HOW TO COMPLETE THIS TASK: Copy each record exactly as it reads, leaving out any pictures it holds.

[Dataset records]
■ ■ ■ ■

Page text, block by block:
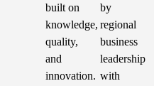
built on
knowledge,
quality,
and
innovation.
by
regional
business
leadership
with
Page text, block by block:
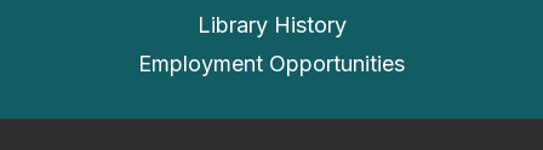
Library History
Employment Opportunities
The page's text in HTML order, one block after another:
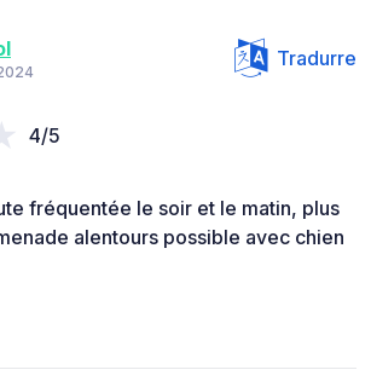
Tradurre
4/5
fréquentée le soir et le matin, plus
alentours possible avec chien
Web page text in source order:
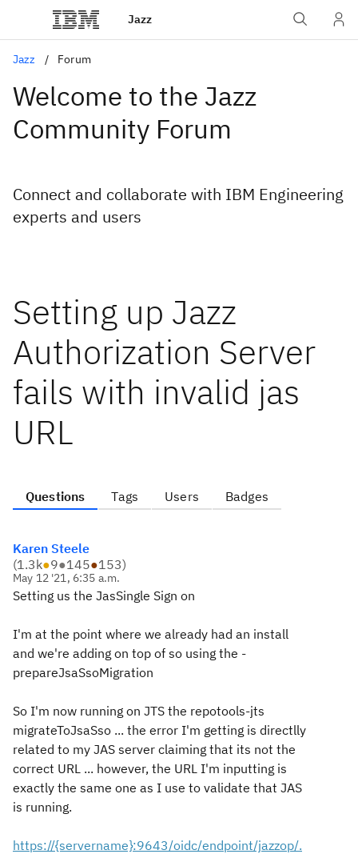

■ ■ ■ ■

EXERCISE ANSWER:
Page text, block by block:
built on
knowledge,
quality,
and
innovation.
by
regional
business
leadership
with
Page text, block by block:
Library History
Employment Opportunities
The page's text in HTML order, one block after another:
Tradurre
4/5
fréquentée le soir et le matin, plus
alentours possible avec chien
Web page text in source order:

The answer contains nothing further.